YOUR INSTRUCTIONS:
Would you give the listing again exactly as written, minus its pictures?

====== DATA FOR REVIEW

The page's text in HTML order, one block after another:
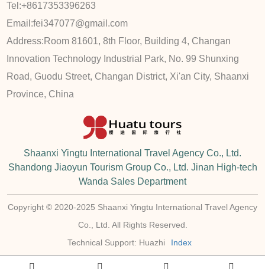
Tel:+8617353396263
Email:fei347077@gmail.com
Address: Room 81601, 8th Floor, Building 4, Changan
Innovation Technology Industrial Park, No. 99 Shunxing
Road, Guodu Street, Changan District, Xi'an City, Shaanxi
Province, China
Shaanxi Yingtu International Travel Agency Co., Ltd.
Shandong Jiaoyun Tourism Group Co., Ltd. Jinan High-tech
Wanda Sales Department
Copyright © 2020-2025 Shaanxi Yingtu International Travel Agency
Co., Ltd. All Rights Reserved.
Technical Support: Huazhi
Index
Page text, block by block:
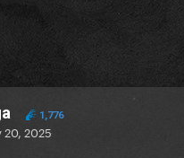
1,776
20, 2025
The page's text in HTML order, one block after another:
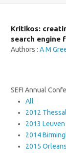
Kritikos:
search engine
Authors :A M
SEFI Annual
All
2012
2013
2014
2015
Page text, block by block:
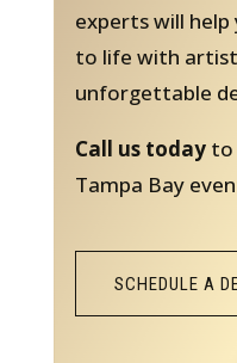
experts will help
to life with
unforgettable
Call us todayto
Tampa Bay
SCHEDULE A
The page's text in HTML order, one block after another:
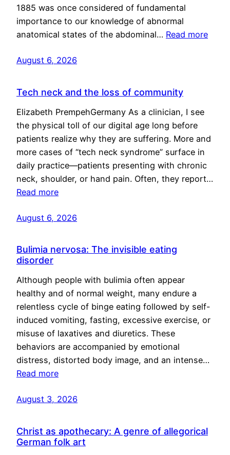
1885 was once considered of fundamental
importance to our knowledge of abnormal
anatomical states of the abdominal… Read more
August 6, 2026
Tech neck and the loss of community
Elizabeth PrempehGermany As a clinician, I see
the physical toll of our digital age long before
patients realize why they are suffering. More and
more cases of “tech neck syndrome” surface in
daily practice—patients presenting with chronic
neck, shoulder, or hand pain. Often, they report…
Read more
August 6, 2026
Bulimia nervosa: The invisible eating
disorder
Although people with bulimia often appear
healthy and of normal weight, many endure a
relentless cycle of binge eating followed by self-
induced vomiting, fasting, excessive exercise, or
misuse of laxatives and diuretics. These
behaviors are accompanied by emotional
distress, distorted body image, and an intense…
Read more
August 3, 2026
Christ as apothecary: A genre of allegorical
German folk art
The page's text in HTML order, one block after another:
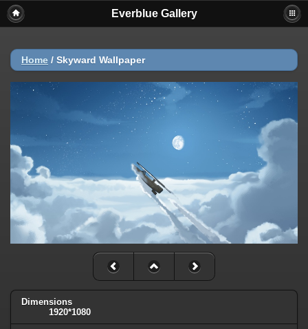
Everblue Gallery
Home / Skyward Wallpaper
Dimensions
1920*1080
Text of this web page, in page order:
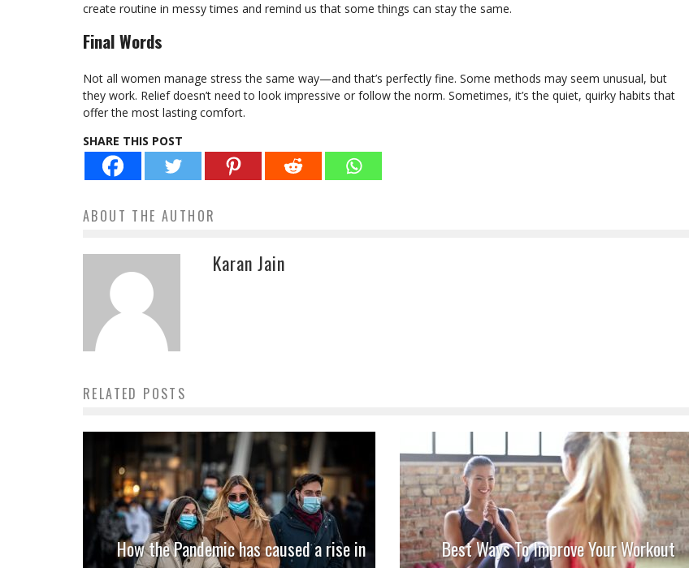
create routine in messy times and remind us that some things can stay the same.
Final Words
Not all women manage stress the same way—and that’s perfectly fine. Some methods may seem unusual, but
they work. Relief doesn’t need to look impressive or follow the norm. Sometimes, it’s the quiet, quirky habits that
offer the most lasting comfort.
SHARE THIS POST
ABOUT THE AUTHOR
Karan Jain
RELATED POSTS
How the Pandemic has caused a rise in
Best Ways To Improve Your Workout
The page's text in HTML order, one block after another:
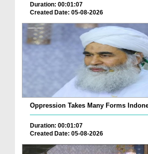
Duration: 00:01:07
Created Date: 05-08-2026
Oppression Takes Many Forms
Duration: 00:01:07
Created Date: 05-08-2026
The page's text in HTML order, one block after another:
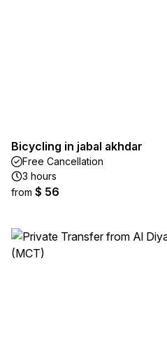
Bicycling in jabal akhdar
Free Cancellation
3 hours
from $ 56
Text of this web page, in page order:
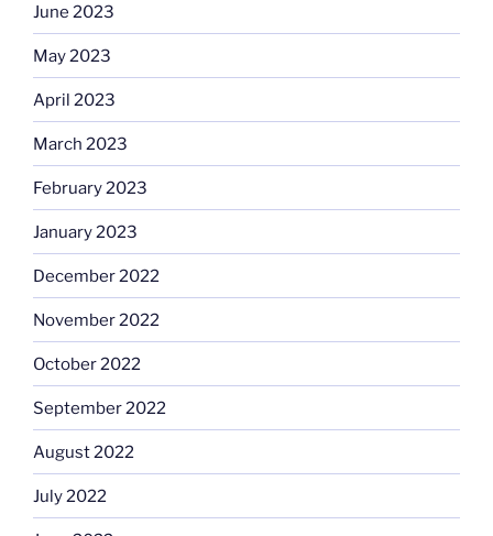
June 2023
May 2023
April 2023
March 2023
February 2023
January 2023
December 2022
November 2022
October 2022
September 2022
August 2022
July 2022
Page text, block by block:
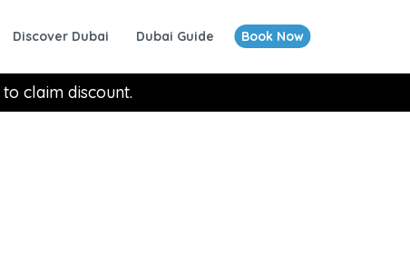
Discover Dubai Dubai Guide Book Now
to claim discount.
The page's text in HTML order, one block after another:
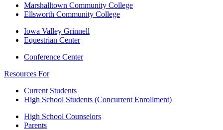
Marshalltown Community College
Ellsworth Community College
Iowa Valley Grinnell
Equestrian Center
Conference Center
Resources For
Current Students
High School Students (Concurrent Enrollment)
High School Counselors
Parents
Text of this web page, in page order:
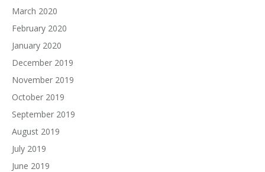
March 2020
February 2020
January 2020
December 2019
November 2019
October 2019
September 2019
August 2019
July 2019
June 2019
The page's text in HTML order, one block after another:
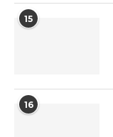
15
16
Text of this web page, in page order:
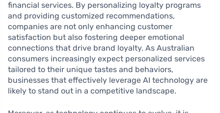
financial services. By personalizing loyalty programs
and providing customized recommendations,
companies are not only enhancing customer
satisfaction but also fostering deeper emotional
connections that drive brand loyalty. As Australian
consumers increasingly expect personalized services
tailored to their unique tastes and behaviors,
businesses that effectively leverage AI technology are
likely to stand out in a competitive landscape.

============

WORKED SOLUTION:
The page's text in HTML order, one block after another:
Tel:+8617353396263
Email:fei347077@gmail.com
Address: Room 81601, 8th Floor, Building 4, Changan
Innovation Technology Industrial Park, No. 99 Shunxing
Road, Guodu Street, Changan District, Xi'an City, Shaanxi
Province, China
Shaanxi Yingtu International Travel Agency Co., Ltd.
Shandong Jiaoyun Tourism Group Co., Ltd. Jinan High-tech
Wanda Sales Department
Copyright © 2020-2025 Shaanxi Yingtu International Travel Agency
Co., Ltd. All Rights Reserved.
Technical Support: Huazhi
Index
Page text, block by block:
1,776
20, 2025
The page's text in HTML order, one block after another:
Kritikos:
search engine
Authors :A M
SEFI Annual
All
2012
2013
2014
2015
Page text, block by block:
experts will help
to life with
unforgettable
Call us todayto
Tampa Bay
SCHEDULE A
The page's text in HTML order, one block after another:
1885 was once considered of fundamental
importance to our knowledge of abnormal
anatomical states of the abdominal… Read more
August 6, 2026
Tech neck and the loss of community
Elizabeth PrempehGermany As a clinician, I see
the physical toll of our digital age long before
patients realize why they are suffering. More and
more cases of “tech neck syndrome” surface in
daily practice—patients presenting with chronic
neck, shoulder, or hand pain. Often, they report…
Read more
August 6, 2026
Bulimia nervosa: The invisible eating
disorder
Although people with bulimia often appear
healthy and of normal weight, many endure a
relentless cycle of binge eating followed by self-
induced vomiting, fasting, excessive exercise, or
misuse of laxatives and diuretics. These
behaviors are accompanied by emotional
distress, distorted body image, and an intense…
Read more
August 3, 2026
Christ as apothecary: A genre of allegorical
German folk art
The page's text in HTML order, one block after another:
Everblue Gallery
Home / Skyward Wallpaper
Dimensions
1920*1080
Text of this web page, in page order:
create routine in messy times and remind us that some things can stay the same.
Final Words
Not all women manage stress the same way—and that’s perfectly fine. Some methods may seem unusual, but
they work. Relief doesn’t need to look impressive or follow the norm. Sometimes, it’s the quiet, quirky habits that
offer the most lasting comfort.
SHARE THIS POST
ABOUT THE AUTHOR
Karan Jain
RELATED POSTS
How the Pandemic has caused a rise in
Best Ways To Improve Your Workout
The page's text in HTML order, one block after another:
Duration: 00:01:07
Created Date: 05-08-2026
Oppression Takes Many Forms
Duration: 00:01:07
Created Date: 05-08-2026
The page's text in HTML order, one block after another:
Bicycling in jabal akhdar
Free Cancellation
3 hours
from $ 56
Text of this web page, in page order:
June 2023
May 2023
April 2023
March 2023
February 2023
January 2023
December 2022
November 2022
October 2022
September 2022
August 2022
July 2022
Page text, block by block:
Discover Dubai Dubai Guide Book Now
to claim discount.
The page's text in HTML order, one block after another:
Marshalltown Community College
Ellsworth Community College
Iowa Valley Grinnell
Equestrian Center
Conference Center
Resources For
Current Students
High School Students (Concurrent Enrollment)
High School Counselors
Parents
Text of this web page, in page order:
March 2020
February 2020
January 2020
December 2019
November 2019
October 2019
September 2019
August 2019
July 2019
June 2019
The page's text in HTML order, one block after another:
15
16
Text of this web page, in page order:
financial services. By personalizing loyalty programs
and providing customized recommendations,
companies are not only enhancing customer
satisfaction but also fostering deeper emotional
connections that drive brand loyalty. As Australian
consumers increasingly expect personalized services
tailored to their unique tastes and behaviors,
businesses that effectively leverage AI technology are
likely to stand out in a competitive landscape.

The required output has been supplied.